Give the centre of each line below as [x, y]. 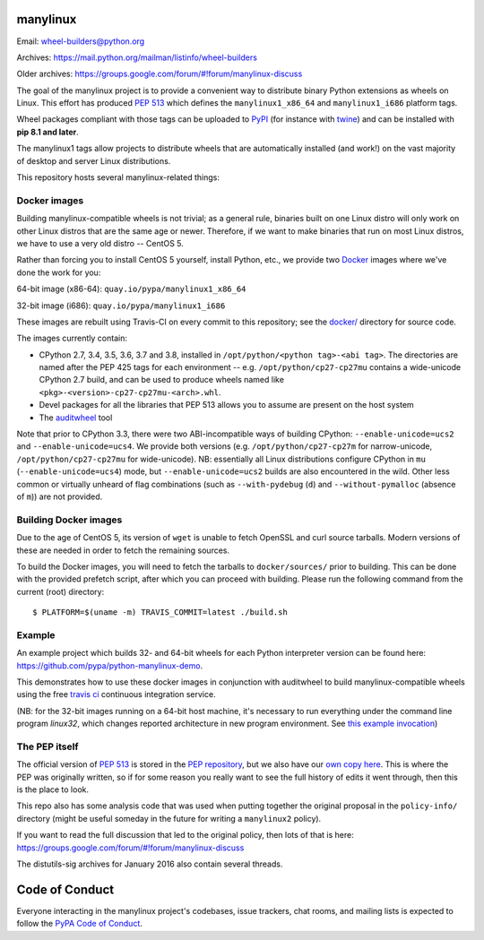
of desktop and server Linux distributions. [94, 160]
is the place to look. [53, 789]
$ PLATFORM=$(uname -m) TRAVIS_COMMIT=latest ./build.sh [160, 612]
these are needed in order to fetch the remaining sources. [123, 550]
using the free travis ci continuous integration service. [116, 694]
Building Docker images [69, 520]
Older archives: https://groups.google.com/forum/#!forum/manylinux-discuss [160, 74]
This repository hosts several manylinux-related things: [118, 177]
_ _ _ _ _ _ _
◆ WORK TASK: The copy must match the listing above exactly, except that it holds no pictures.

◆ ANSWER TO THIS TASK:
Give the centre of each line below as [x, y]. 
of desktop and server Linux distributions. [94, 160]
is the place to look. [53, 789]
$ PLATFORM=$(uname -m) TRAVIS_COMMIT=latest ./build.sh [160, 612]
these are needed in order to fetch the remaining sources. [123, 550]
using the free travis ci continuous integration service. [116, 694]
Building Docker images [69, 520]
Older archives: https://groups.google.com/forum/#!forum/manylinux-discuss [160, 74]
This repository hosts several manylinux-related things: [118, 177]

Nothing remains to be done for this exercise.